Try it :: Each line below from the line with "TRAVEL HOME GOODS" to the line with "arrival. We hope we can help you create" must be copied exactly, including those two, and no picture may appear in the copy.

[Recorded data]
[Start of Attachment]
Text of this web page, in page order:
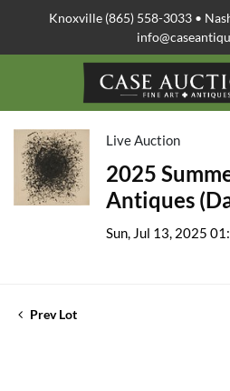
Knoxville (865) 558-3033 •
Live Auction
2025
Antiques
Sun, Jul 13, 2025
Prev Lot
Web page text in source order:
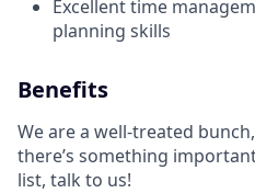
Excellent time
planning skills
Benefits
We are a well-treated
there’s something
list, talk to us!
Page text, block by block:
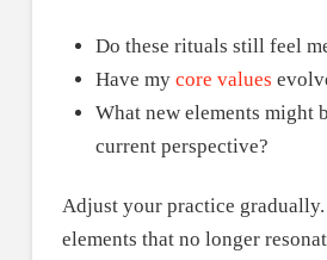
Do these rituals still feel
Have my core values
What new elements might
current perspective?
Adjust your practice gradually.
elements that no longer
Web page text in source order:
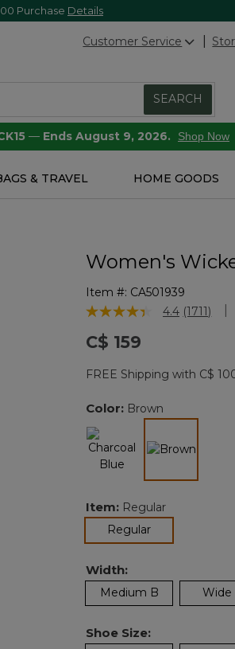
Purchase Details
Customer Service
SEARCH
— Ends August 9, 2026. Shop Now
& TRAVEL HOME GOODS
Women's
Item #: CA501939
4.5 out of 5 Customer
4.4 Read
page
link.
(1711)
C$ 159
FREE Shipping with C$
Color: Brown
Item: Regular
Regularselected
Width:
Medium B Wide
Shoe Size:
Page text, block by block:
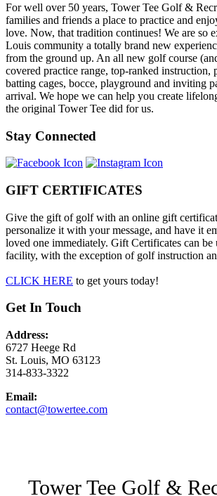
For well over 50 years, Tower Tee Golf &
families and friends a place to practice and
love. Now, that tradition continues! We are so
Louis community a totally brand new
from the ground up. An all new golf course
covered practice range, top-ranked instruction,
batting cages, bocce, playground and inviting
arrival. We hope we can help you create
the original Tower Tee did for us.
Stay Connected
GIFT CERTIFICATES
Give the gift of golf with an online gift
personalize it with your message, and have it
loved one immediately. Gift Certificates can be
facility, with the exception of golf instruction
CLICK HERE to get yours today!
Get In Touch
Address:
6727 Heege Rd
St. Louis, MO 63123
314-833-3322
Email:
contact@towertee.com
Tower Tee Golf &
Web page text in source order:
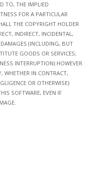
TO, THE IMPLIED
FOR A PARTICULAR
THE COPYRIGHT HOLDER
INDIRECT, INCIDENTAL,
(INCLUDING, BUT
GOODS OR SERVICES;
INTERRUPTION) HOWEVER
WHETHER IN CONTRACT,
OR OTHERWISE)
SOFTWARE, EVEN IF
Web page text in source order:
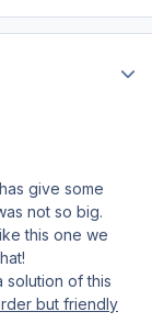
give some
not so big.
this one we
of this
but friendly
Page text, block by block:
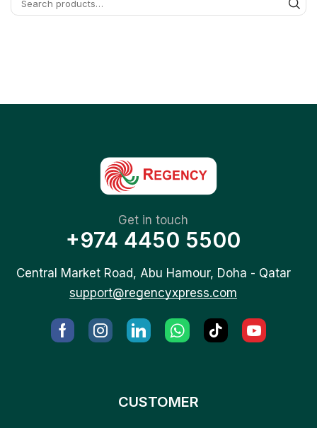
Get in touch
+974 4450 5500
Central Market Road, Abu Hamour, Doha - Qatar
support@regencyxpress.com
CUSTOMER
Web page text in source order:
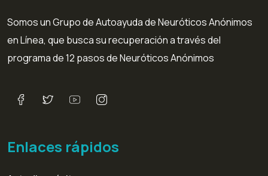
Somos un Grupo de Autoayuda de Neuróticos Anónimos
en Línea, que busca su recuperación a través del
programa de 12 pasos de Neuróticos Anónimos
Enlaces rápidos
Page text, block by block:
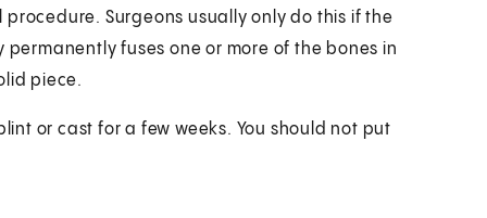
Surgeons usually only do this if the
fuses one or more of the bones in
piece.
or cast for a few weeks. You should not put
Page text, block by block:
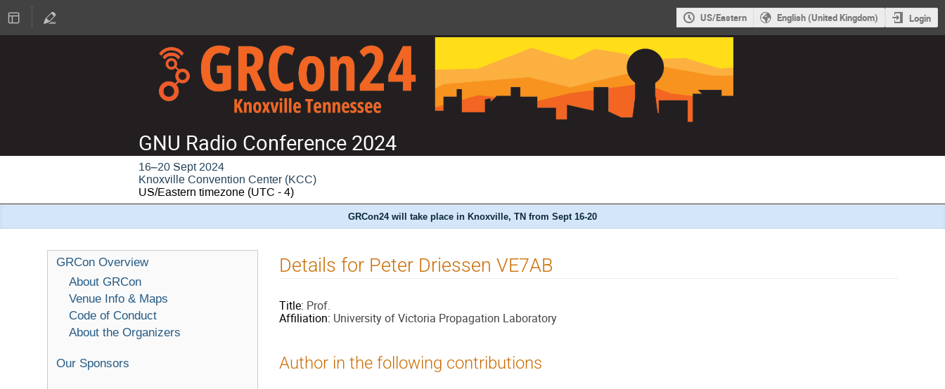
US/Eastern English (United Kingdom) Login
GNU Radio Conference 2024
16–20 Sept 2024
Knoxville Convention Center (KCC)
US/Eastern timezone (UTC - 4)
GRCon24 will take place in Knoxville, TN from Sept 16-20
GRCon Overview
About GRCon
Venue Info & Maps
Code of Conduct
About the Organizers
Our Sponsors
Details for Peter Driessen VE7AB
Title: Prof.
Affiliation: University of Victoria Propagation Laboratory
Author in the following contributions
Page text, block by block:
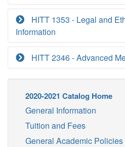
HITT 1353 - Legal and
Information
HITT 2346 - Advanced
2020-2021 Catalog Home
General Information
Tuition and Fees
General Academic Policies
[End of Attachment]
Result for this task ::
& TRAVEL HOME GOODS
Women's
Item #: CA501939
4.5 out of 5 Customer
4.4 Read
page
link.
(1711)
C$ 159
FREE Shipping with C$
Color: Brown
Item: Regular
Regularselected
Width:
Medium B Wide
Shoe Size:
Page text, block by block:
For well over 50 years, Tower Tee Golf &
families and friends a place to practice and
love. Now, that tradition continues! We are so
Louis community a totally brand new
from the ground up. An all new golf course
covered practice range, top-ranked instruction,
batting cages, bocce, playground and inviting
arrival. We hope we can help you create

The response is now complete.